### Required action
Don't include pictures. Quote the lines below from the first through the line that contains "je prehodna matrika, kjer [74, 100]".

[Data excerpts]
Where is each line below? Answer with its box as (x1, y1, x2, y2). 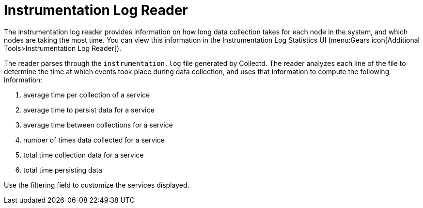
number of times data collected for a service (23, 135, 165, 144)
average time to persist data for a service (23, 105, 155, 114)
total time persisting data (23, 165, 102, 174)
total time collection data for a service (23, 150, 144, 159)
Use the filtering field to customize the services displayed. (4, 180, 189, 189)
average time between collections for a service (23, 120, 173, 129)
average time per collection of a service (23, 90, 150, 99)
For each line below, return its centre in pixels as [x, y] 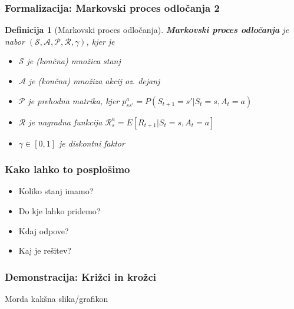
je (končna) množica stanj [74, 61]
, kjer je [100, 41]
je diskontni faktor [92, 143]
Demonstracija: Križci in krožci [81, 276]
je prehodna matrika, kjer [74, 100]
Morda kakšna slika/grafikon [57, 298]
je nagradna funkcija [65, 122]
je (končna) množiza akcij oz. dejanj [94, 81]
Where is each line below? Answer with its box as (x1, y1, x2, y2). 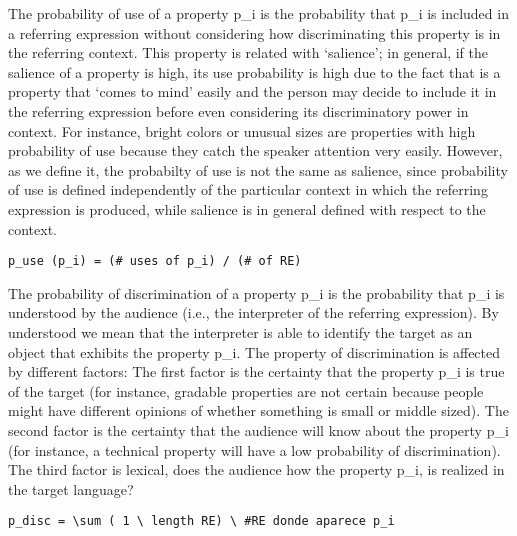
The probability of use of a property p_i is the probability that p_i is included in (8, 3, 509, 23)
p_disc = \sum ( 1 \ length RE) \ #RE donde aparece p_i (8, 514, 395, 529)
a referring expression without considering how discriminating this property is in (8, 22, 501, 43)
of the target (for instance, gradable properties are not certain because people (8, 380, 484, 401)
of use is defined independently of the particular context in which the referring (8, 179, 488, 200)
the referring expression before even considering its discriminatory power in (8, 100, 469, 121)
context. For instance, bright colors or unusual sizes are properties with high (8, 120, 476, 141)
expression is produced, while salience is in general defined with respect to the (8, 198, 486, 219)

### Result
Where is each line below? Answer with its box as (x1, y1, x2, y2). 
number of times data collected for a service (23, 135, 165, 144)
average time to persist data for a service (23, 105, 155, 114)
total time persisting data (23, 165, 102, 174)
total time collection data for a service (23, 150, 144, 159)
Use the filtering field to customize the services displayed. (4, 180, 189, 189)
average time between collections for a service (23, 120, 173, 129)
average time per collection of a service (23, 90, 150, 99)
For each line below, return its centre in pixels as [x, y] 
je (končna) množica stanj [74, 61]
, kjer je [100, 41]
je diskontni faktor [92, 143]
Demonstracija: Križci in krožci [81, 276]
je prehodna matrika, kjer [74, 100]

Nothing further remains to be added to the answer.